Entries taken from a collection
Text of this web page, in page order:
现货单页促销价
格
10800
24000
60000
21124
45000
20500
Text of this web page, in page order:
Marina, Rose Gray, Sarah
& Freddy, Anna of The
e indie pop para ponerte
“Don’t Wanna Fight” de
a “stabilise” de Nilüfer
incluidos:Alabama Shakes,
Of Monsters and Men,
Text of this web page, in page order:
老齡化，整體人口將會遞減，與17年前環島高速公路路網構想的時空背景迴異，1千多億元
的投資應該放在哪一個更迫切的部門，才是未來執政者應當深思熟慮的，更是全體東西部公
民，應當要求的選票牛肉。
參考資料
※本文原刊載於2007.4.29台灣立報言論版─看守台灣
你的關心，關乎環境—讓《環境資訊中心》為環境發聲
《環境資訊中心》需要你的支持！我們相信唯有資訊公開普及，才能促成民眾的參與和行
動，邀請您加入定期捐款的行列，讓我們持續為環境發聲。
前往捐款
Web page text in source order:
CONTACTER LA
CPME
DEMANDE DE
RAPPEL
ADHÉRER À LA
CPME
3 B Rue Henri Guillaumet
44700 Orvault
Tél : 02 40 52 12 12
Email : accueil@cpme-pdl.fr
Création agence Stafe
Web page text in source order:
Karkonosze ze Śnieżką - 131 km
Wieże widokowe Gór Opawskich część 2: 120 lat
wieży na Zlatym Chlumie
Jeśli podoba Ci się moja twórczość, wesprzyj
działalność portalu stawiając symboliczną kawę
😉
...
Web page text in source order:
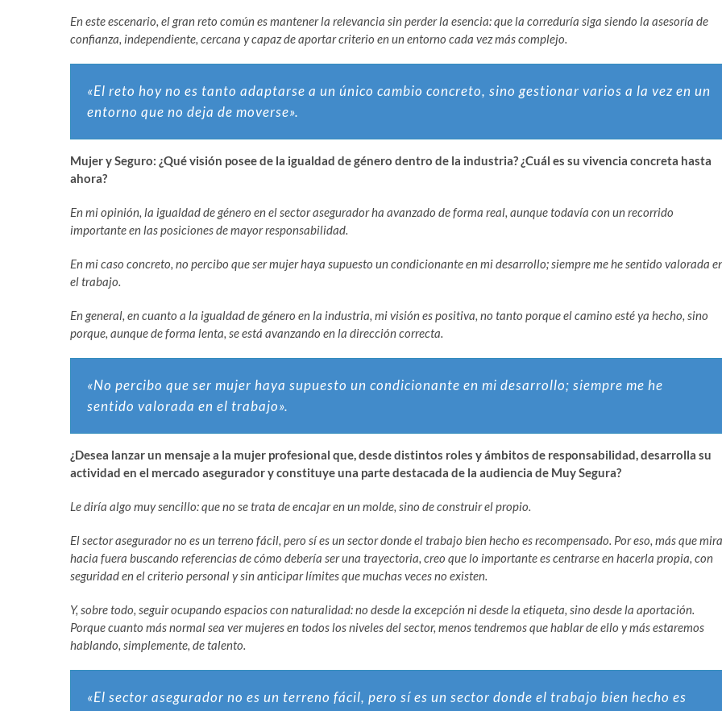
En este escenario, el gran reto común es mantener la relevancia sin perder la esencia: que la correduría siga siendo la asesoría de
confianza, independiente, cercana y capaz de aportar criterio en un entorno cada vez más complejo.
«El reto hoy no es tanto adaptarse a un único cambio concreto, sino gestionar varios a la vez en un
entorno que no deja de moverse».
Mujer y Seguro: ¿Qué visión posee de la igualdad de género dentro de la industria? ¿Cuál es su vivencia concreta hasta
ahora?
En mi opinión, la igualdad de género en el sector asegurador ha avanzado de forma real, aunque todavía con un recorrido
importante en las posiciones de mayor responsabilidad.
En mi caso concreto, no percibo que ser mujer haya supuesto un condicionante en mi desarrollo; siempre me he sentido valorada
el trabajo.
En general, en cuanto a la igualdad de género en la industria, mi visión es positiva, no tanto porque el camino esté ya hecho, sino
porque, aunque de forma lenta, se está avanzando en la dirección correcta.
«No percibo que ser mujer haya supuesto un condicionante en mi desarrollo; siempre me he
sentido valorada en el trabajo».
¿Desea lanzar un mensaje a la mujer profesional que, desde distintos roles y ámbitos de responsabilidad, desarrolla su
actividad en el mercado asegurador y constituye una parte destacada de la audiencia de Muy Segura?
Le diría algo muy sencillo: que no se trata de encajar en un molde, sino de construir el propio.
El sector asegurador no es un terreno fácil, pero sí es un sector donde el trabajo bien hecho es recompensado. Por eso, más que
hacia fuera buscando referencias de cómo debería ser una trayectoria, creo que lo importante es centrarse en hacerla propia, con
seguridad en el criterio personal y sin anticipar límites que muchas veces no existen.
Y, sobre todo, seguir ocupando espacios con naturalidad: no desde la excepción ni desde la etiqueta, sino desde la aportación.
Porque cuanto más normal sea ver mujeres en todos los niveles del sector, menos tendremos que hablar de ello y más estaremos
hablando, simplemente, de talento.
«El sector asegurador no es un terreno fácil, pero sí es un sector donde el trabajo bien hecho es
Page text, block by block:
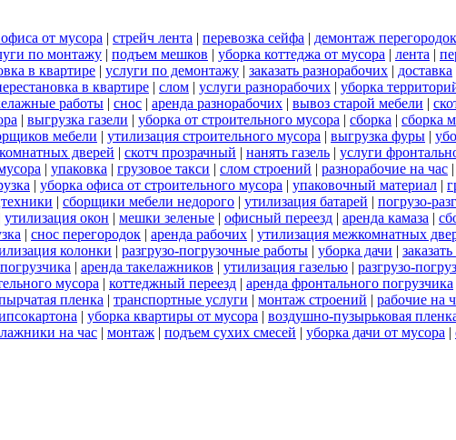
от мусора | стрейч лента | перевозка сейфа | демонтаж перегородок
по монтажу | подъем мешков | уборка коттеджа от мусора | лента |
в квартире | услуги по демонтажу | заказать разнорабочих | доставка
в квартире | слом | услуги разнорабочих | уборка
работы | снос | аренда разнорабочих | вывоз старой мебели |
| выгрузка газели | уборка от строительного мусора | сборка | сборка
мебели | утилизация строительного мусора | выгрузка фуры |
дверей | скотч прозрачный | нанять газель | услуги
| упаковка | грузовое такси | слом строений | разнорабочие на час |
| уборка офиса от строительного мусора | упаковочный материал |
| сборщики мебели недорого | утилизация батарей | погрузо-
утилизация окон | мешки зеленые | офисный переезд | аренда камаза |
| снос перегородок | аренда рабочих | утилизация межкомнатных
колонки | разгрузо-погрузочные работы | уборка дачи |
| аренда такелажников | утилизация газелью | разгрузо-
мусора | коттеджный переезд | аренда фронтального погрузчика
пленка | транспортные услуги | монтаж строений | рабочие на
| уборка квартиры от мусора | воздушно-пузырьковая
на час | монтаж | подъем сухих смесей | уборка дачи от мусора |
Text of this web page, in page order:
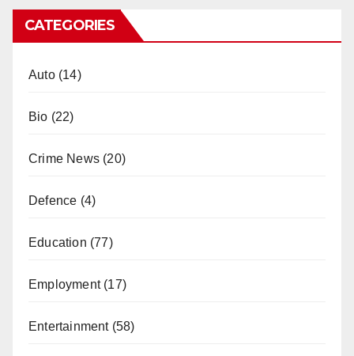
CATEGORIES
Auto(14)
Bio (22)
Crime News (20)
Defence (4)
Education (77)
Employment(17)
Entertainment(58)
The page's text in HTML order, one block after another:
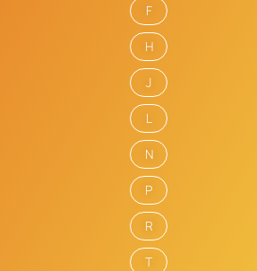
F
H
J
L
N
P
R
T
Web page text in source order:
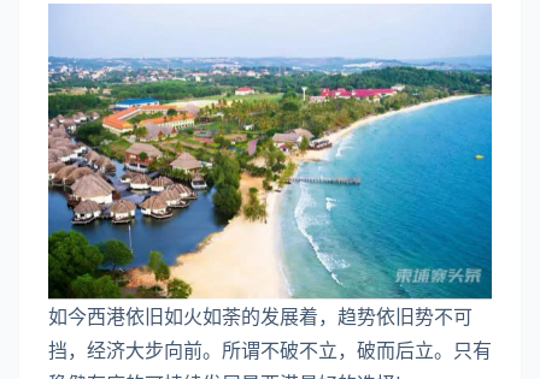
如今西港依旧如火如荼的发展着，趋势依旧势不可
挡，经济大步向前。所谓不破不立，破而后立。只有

What you will do: Nothing outside the stretch above, from the line with "Crime News (20)" through the line with "挡，经济大步向前。所谓不破不立，破而后立。只有", is set down. Transcribe that stretch exactly, ends included, but not its pictures.

Task response:
Crime News (20)
Defence (4)
Education (77)
Employment(17)
Entertainment(58)
The page's text in HTML order, one block after another:
F
H
J
L
N
P
R
T
Web page text in source order:
如今西港依旧如火如荼的发展着，趋势依旧势不可
挡，经济大步向前。所谓不破不立，破而后立。只有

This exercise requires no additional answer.